Dynamically consume and sink Kafka topics with Flink - amazon-s3

I haven't been able to find much information about this online. I'm wondering if its possible to build a Flink app that can dynamically consume all topics matching a regex pattern and sync those topics to s3. Also, each topic being dynamically synced would have Avro messages and the Flink app would use Confluent's Schema Registry.

So lucky man! Flink 1.4 just released a few days ago and this is the first version that provides consuming Kafka topics using REGEX. According to java docs here is how you can use it:
FlinkKafkaConsumer011
public FlinkKafkaConsumer011(PatternsubscriptionPattern,DeserializationSchema<T> valueDeserializer,Properties props)
Creates a new Kafka streaming source consumer for Kafka 0.11.x. Use
this constructor to subscribe to multiple topics based on a regular
expression pattern. If partition discovery is enabled (by setting a
non-negative value for
FlinkKafkaConsumerBase.KEY_PARTITION_DISCOVERY_INTERVAL_MILLIS in the
properties), topics with names matching the pattern will also be
subscribed to as they are created on the fly.
Parameters:
subscriptionPattern - The regular expression for a pattern of topic names to subscribe to.
valueDeserializer - The de-/serializer used to convert between Kafka's byte messages and Flink's objects.
props - The properties used to configure the Kafka consumer client, and the ZooKeeper client.

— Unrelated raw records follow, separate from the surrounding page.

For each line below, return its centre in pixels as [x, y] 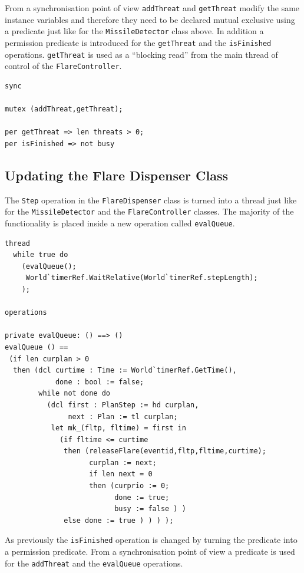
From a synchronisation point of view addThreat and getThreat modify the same [152, 8]
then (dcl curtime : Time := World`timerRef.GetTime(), [125, 371]
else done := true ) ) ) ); [119, 520]
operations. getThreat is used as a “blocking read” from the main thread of [141, 54]
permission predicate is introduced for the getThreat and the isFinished [138, 42]
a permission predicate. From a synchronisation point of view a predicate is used [150, 551]
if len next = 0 [121, 474]
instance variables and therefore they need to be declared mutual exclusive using [150, 19]
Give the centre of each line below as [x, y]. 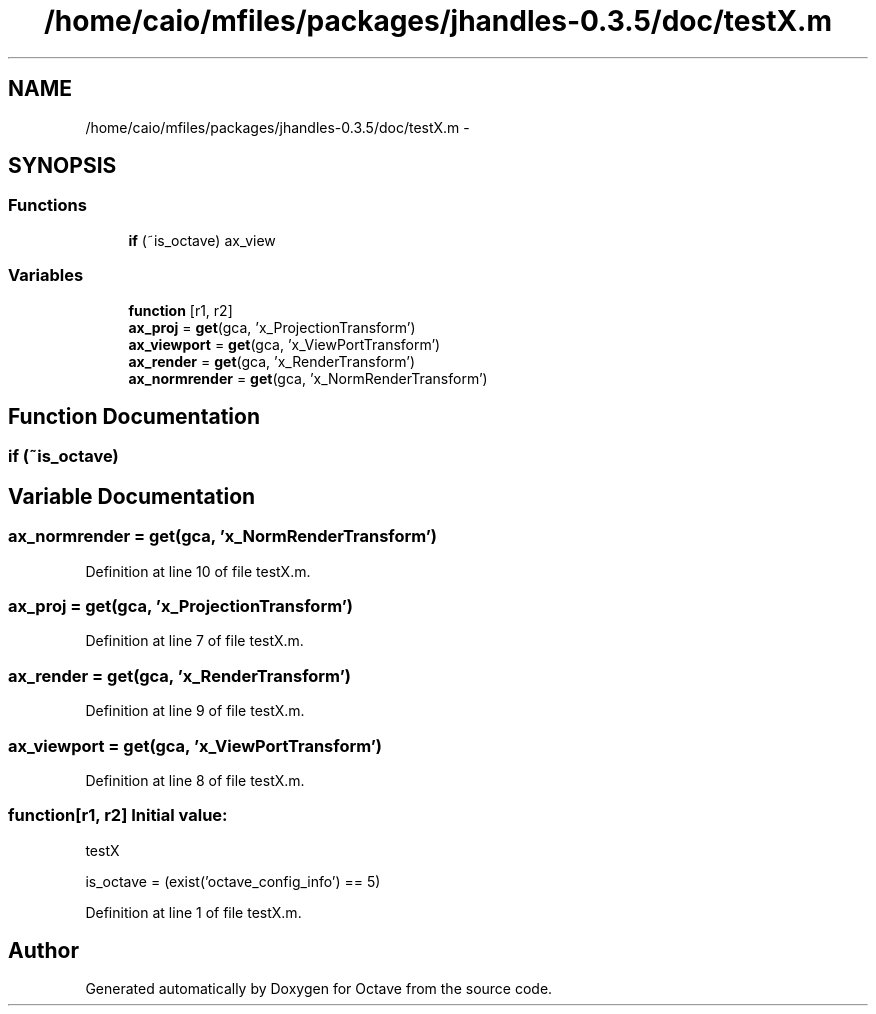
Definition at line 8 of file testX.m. [195, 780]
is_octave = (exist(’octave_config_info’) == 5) [233, 881]
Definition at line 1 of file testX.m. [193, 912]
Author [43, 951]
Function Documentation [134, 416]
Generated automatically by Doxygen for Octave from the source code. [319, 989]
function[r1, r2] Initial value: [118, 815]
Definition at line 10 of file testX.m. [198, 571]
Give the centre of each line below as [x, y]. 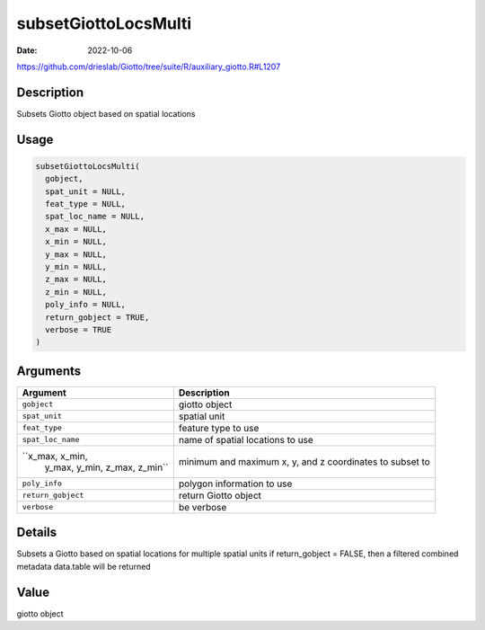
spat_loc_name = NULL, [95, 217]
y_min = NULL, [76, 266]
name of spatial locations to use [246, 439]
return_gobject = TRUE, [97, 317]
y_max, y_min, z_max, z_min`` [107, 467]
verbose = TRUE [79, 329]
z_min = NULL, [76, 292]
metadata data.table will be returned [84, 566]
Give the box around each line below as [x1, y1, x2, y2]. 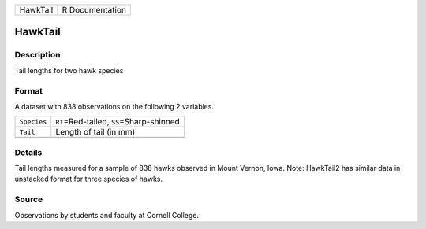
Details [14, 146, 43, 157]
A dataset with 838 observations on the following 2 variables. [14, 102, 215, 111]
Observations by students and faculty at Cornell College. [14, 210, 200, 220]
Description [14, 50, 61, 61]
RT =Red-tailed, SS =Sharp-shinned [55, 116, 181, 127]
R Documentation [62, 5, 126, 15]
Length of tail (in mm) [55, 127, 136, 138]
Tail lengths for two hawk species [14, 65, 124, 75]
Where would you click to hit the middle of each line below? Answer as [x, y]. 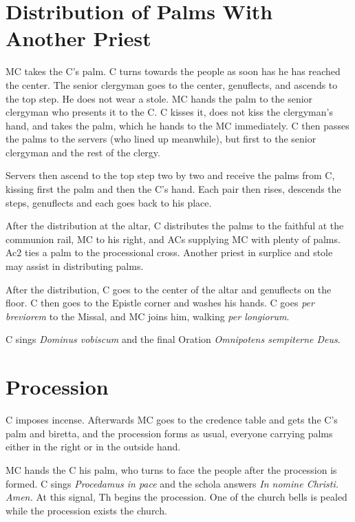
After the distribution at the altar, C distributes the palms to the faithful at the [175, 226]
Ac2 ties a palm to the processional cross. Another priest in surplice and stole [169, 252]
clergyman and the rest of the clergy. [83, 152]
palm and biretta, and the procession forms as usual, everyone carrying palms [169, 433]
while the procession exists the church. [86, 510]
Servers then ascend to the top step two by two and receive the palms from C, [170, 175]
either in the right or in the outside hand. [93, 447]
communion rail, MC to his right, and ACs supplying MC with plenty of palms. [173, 239]
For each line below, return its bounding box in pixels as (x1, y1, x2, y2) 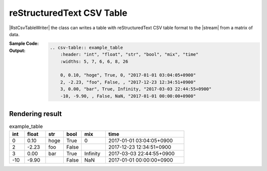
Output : (9, 47, 26, 53)
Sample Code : (9, 41, 39, 46)
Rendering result (9, 110, 62, 118)
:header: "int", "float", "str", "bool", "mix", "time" (60, 52, 199, 57)
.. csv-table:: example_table (49, 44, 123, 50)
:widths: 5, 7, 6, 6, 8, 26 (60, 58, 129, 64)
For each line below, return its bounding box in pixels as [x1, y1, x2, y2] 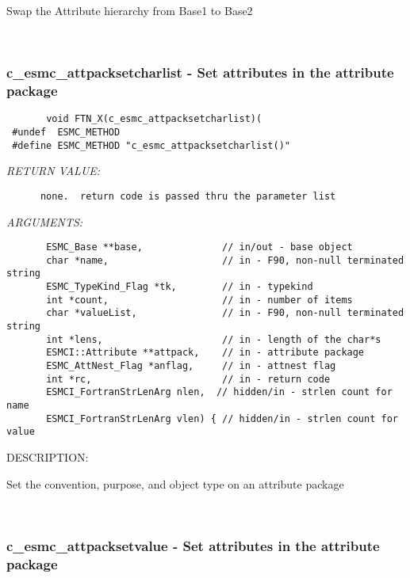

Just notice that running Flink streaming application, it fetch topic data from Zookeeper at intervals specified using the consumer config :
FlinkKafkaConsumerBase.KEY_PARTITION_DISCOVERY_INTERVAL_MILLIS
It means every consumer should resync the metadata including topics, at some specified intervals.The default value is 5 minutes. So adding a new topic you should expect consumer starts to consume it at most in 5 minutes. You should set this configuration for Flink consumer with your desired time interval.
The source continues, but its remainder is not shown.